Friday, February 29, 2008

The Bitterbynde Trilogy: The Battle for Evernight



Close on the heels of The Lady of the Sorrows, I have now read the last in this trilogy.

In this closing book of Imrhein/Rohain/Ashalind she has recalled her previous life and is suffering once again under the Langothe (yearning for the land of Faeran) which may eventually kill her unless she can seek relief from the High King of Faeran himself. She realizes that the unseelie forces have been marshalled under the guidance of the Crown Prince of Faeran, Morragan, and from stories knows that the High King of Faeran, Angavar, is sleeping somewhere on Erith awaiting to be called forth in a time of need.

In her confusion, she decides it is best to seek the gateway to Faeran herself so that she can advise the gatekeeper of the secret word to open the box containing the keys that have locked the doors between the worlds of Faeran and Erith. The gatekeeper can then retrieve the High King and deal with Morragan. Her maids, Viviana and Caitri accompany her on the journey from Huntingtowers, through the Khazathdur forest, watery Irallillir and partway through the orchards of Cinnarine. On their journey they are accompanied by a swan maiden, a urisk and a waterhorse who are all seelie.

The unseelie forces are on the hunt again and The Hunt itself kidnaps Viviana with her dyed golden tresses and Caitri. Rohain/Ashalind abandons her further journey north to the Faeran gateway to try and rescue her friends and so travels east to the country of Namarre and the stronghold of Morragan himself. Here she is quickly discovered and is imprisoned whilst Morragan tries to both fight the armies of the King-Emperor and find out the location of the gateway Ashalind came through. Here she finds out the true identity of Thorn.

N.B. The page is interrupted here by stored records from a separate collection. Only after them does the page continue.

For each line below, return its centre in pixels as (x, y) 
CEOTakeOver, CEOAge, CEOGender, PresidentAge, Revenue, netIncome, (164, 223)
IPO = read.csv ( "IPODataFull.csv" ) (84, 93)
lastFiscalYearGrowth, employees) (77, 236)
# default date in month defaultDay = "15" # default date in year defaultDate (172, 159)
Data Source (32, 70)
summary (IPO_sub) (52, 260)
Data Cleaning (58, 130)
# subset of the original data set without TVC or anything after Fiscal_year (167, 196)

Her mind still blocked to the gateway’s location, Morragan eventually fights Angavar and is mortally wounded although he retains some semblance of life as a Raven who is allowed to go free. Thorn and Ashalind are reunited and betrothed and plan to seek the gateway after the coronation of the new King-Emperor.

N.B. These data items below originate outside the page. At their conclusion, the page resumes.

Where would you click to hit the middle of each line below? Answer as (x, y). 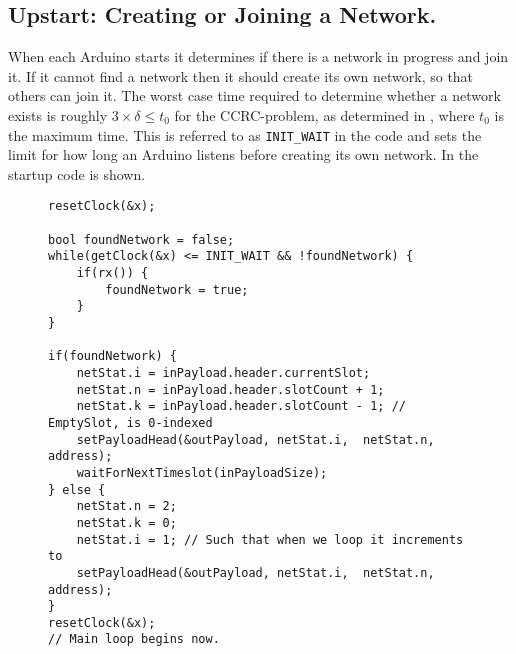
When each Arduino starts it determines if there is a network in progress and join (258, 56)
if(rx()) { (112, 273)
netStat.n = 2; (126, 506)
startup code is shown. (77, 173)
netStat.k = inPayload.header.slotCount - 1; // (241, 406)
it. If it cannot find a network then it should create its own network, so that (241, 75)
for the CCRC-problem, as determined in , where (324, 114)
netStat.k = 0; (126, 522)
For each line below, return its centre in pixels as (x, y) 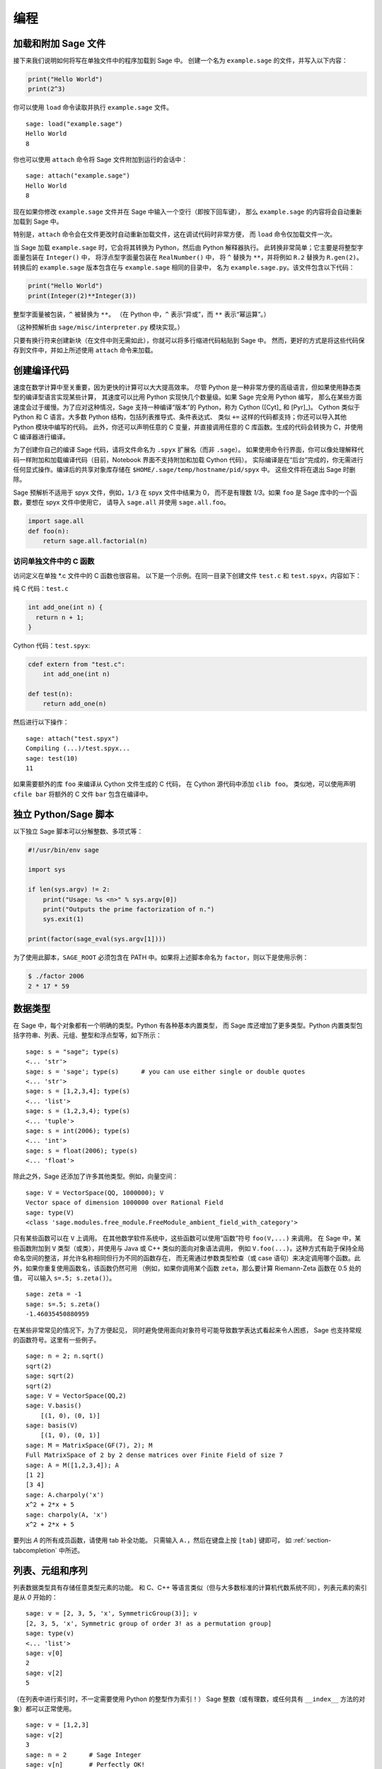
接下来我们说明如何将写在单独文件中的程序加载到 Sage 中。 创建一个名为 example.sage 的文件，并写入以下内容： (180, 61)
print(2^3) (47, 89)
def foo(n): (49, 531)
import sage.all (56, 521)
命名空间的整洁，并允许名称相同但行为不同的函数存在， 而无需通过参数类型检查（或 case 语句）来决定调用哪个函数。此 (187, 1258)
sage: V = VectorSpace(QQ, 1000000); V (95, 1193)
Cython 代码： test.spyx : (52, 645)
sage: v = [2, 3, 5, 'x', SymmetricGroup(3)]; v (111, 1614)

(I shall refrain from the final ending however!)

It was pleasing to see a decent map included with this book making the journeys of Ashalind easier to follow. I admit to finding myself becoming a tad frustrated with the main character’s undertaking her journey/quests almost on a whim and basically unprepared and had to continually remind myself that this character was only supposed to be a girl of 17, however given her maturity in other aspects, this really annoyed me! Given the complete concentration on Ashalind in this third book, I would have liked to have known something about what was going on in the rest of the land – perhaps the story needed to be written from two perspectives?

I must admit that I was pretty disappointed in the ending. It felt as though it was cut dramatically short, missing the detail evident in the rest of the books. Also the possibility of two alternate (and brief) endings felt rather unsatisfactory. Given the fairy tale quality of the books, I truly wanted to be ensured of a fairy tale ending. Na├»ve of me perhaps but it still doesn’t change such a desire!